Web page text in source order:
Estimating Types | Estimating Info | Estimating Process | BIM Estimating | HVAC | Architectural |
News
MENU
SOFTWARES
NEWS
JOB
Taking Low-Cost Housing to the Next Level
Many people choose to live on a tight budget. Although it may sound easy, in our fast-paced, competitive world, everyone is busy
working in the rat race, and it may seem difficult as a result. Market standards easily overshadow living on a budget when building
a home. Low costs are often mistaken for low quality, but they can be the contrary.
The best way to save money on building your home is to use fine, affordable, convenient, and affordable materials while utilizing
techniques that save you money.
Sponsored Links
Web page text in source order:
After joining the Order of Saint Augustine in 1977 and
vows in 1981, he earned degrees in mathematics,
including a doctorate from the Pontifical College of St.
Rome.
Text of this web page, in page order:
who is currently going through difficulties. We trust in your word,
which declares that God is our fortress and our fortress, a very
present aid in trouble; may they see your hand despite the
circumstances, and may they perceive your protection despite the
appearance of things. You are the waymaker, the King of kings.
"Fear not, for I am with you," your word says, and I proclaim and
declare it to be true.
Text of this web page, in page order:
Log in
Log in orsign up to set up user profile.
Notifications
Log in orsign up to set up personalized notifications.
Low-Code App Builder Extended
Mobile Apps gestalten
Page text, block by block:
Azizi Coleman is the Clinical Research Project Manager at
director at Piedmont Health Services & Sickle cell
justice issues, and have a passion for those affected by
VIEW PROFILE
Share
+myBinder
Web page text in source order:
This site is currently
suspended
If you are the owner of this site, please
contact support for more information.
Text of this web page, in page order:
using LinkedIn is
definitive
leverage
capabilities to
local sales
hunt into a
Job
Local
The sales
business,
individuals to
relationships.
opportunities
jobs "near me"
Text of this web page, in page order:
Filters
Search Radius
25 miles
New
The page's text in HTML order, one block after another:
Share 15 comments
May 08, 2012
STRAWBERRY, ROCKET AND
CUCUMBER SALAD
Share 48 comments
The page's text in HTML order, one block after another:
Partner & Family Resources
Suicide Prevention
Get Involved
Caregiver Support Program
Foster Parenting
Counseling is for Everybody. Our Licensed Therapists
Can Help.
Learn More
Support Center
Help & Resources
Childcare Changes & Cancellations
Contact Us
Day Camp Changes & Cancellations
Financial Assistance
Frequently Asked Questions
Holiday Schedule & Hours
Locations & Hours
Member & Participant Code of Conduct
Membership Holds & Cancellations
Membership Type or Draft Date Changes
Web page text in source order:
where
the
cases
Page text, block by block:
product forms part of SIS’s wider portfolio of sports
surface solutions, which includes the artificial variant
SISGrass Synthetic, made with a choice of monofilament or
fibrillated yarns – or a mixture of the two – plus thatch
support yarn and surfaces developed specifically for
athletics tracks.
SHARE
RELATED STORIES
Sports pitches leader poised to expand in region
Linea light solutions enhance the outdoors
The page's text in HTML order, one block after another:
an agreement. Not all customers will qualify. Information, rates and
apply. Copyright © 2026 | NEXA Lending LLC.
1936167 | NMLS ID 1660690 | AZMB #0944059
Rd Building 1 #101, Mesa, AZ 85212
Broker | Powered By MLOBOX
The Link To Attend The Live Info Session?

———

Exercise directions.
Could you transcribe all of the data exactly as it is given?

Result for this exercise.
Web page text in source order:
Estimating Types | Estimating Info | Estimating Process | BIM Estimating | HVAC | Architectural |
News
MENU
SOFTWARES
NEWS
JOB
Taking Low-Cost Housing to the Next Level
Many people choose to live on a tight budget. Although it may sound easy, in our fast-paced, competitive world, everyone is busy
working in the rat race, and it may seem difficult as a result. Market standards easily overshadow living on a budget when building
a home. Low costs are often mistaken for low quality, but they can be the contrary.
The best way to save money on building your home is to use fine, affordable, convenient, and affordable materials while utilizing
techniques that save you money.
Sponsored Links
Web page text in source order:
After joining the Order of Saint Augustine in 1977 and
vows in 1981, he earned degrees in mathematics,
including a doctorate from the Pontifical College of St.
Rome.
Text of this web page, in page order:
who is currently going through difficulties. We trust in your word,
which declares that God is our fortress and our fortress, a very
present aid in trouble; may they see your hand despite the
circumstances, and may they perceive your protection despite the
appearance of things. You are the waymaker, the King of kings.
"Fear not, for I am with you," your word says, and I proclaim and
declare it to be true.
Text of this web page, in page order:
Log in
Log in orsign up to set up user profile.
Notifications
Log in orsign up to set up personalized notifications.
Low-Code App Builder Extended
Mobile Apps gestalten
Page text, block by block:
Azizi Coleman is the Clinical Research Project Manager at
director at Piedmont Health Services & Sickle cell
justice issues, and have a passion for those affected by
VIEW PROFILE
Share
+myBinder
Web page text in source order:
This site is currently
suspended
If you are the owner of this site, please
contact support for more information.
Text of this web page, in page order:
using LinkedIn is
definitive
leverage
capabilities to
local sales
hunt into a
Job
Local
The sales
business,
individuals to
relationships.
opportunities
jobs "near me"
Text of this web page, in page order:
Filters
Search Radius
25 miles
New
The page's text in HTML order, one block after another:
Share 15 comments
May 08, 2012
STRAWBERRY, ROCKET AND
CUCUMBER SALAD
Share 48 comments
The page's text in HTML order, one block after another:
Partner & Family Resources
Suicide Prevention
Get Involved
Caregiver Support Program
Foster Parenting
Counseling is for Everybody. Our Licensed Therapists
Can Help.
Learn More
Support Center
Help & Resources
Childcare Changes & Cancellations
Contact Us
Day Camp Changes & Cancellations
Financial Assistance
Frequently Asked Questions
Holiday Schedule & Hours
Locations & Hours
Member & Participant Code of Conduct
Membership Holds & Cancellations
Membership Type or Draft Date Changes
Web page text in source order:
where
the
cases
Page text, block by block:
product forms part of SIS’s wider portfolio of sports
surface solutions, which includes the artificial variant
SISGrass Synthetic, made with a choice of monofilament or
fibrillated yarns – or a mixture of the two – plus thatch
support yarn and surfaces developed specifically for
athletics tracks.
SHARE
RELATED STORIES
Sports pitches leader poised to expand in region
Linea light solutions enhance the outdoors
The page's text in HTML order, one block after another:
an agreement. Not all customers will qualify. Information, rates and
apply. Copyright © 2026 | NEXA Lending LLC.
1936167 | NMLS ID 1660690 | AZMB #0944059
Rd Building 1 #101, Mesa, AZ 85212
Broker | Powered By MLOBOX
The Link To Attend The Live Info Session?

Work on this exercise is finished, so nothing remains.